The snowman looks a little worse for wear,
Melting away from his intended ties,
However slim, to Man, to me; his hair
Made from a broken mop, his acorn eyes,
They cease to imitate their maker’s face.
"Props in a childhood theater of lies,”
The poet said. It’s true, we limn our race
In clay, paint, stone, and word, though each, like ice,
Forgets the living likenesses we trace,
As if the arts were nothing but a vice
Of verisimilitude, analogies
That don’t ring true then fade to fail us twice.

But if our metaphors and similes
Are only simulacra we assign,
Does nature have its similarities
Apart from how we draw a common line?
If we were gone, would all our mirrors melt
To nothing like the snowman’s vain design?
Dust in the window light where I had knelt
Appeared to ricochet at random, drifting,
Darting, lacking a pattern spun or spelt
From entropy except for how the sifting
Particles resembled swarms of gnats
Or microscopic life that’s always shifting.

We don’t need scientists who read the stats
And call the motion “Brownian” to see
That correspondences exist in cats
And rats despite the animosity
They show each other.

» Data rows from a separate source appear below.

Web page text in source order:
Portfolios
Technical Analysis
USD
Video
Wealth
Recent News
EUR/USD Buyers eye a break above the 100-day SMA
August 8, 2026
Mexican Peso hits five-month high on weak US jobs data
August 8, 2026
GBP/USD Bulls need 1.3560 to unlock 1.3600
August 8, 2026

I watch the snowman fade
To nothing, but what approximated me
Is similar to how my mind was made,
Imagined in an image I can know
Each time I see the “somethings” that have stayed
With parallels in sand or wood or snow.
I am most like a snowman in the sun,
And most alive, when, also melted low,
I sense affinity and joy, made one,
With whom I suffer in comparison.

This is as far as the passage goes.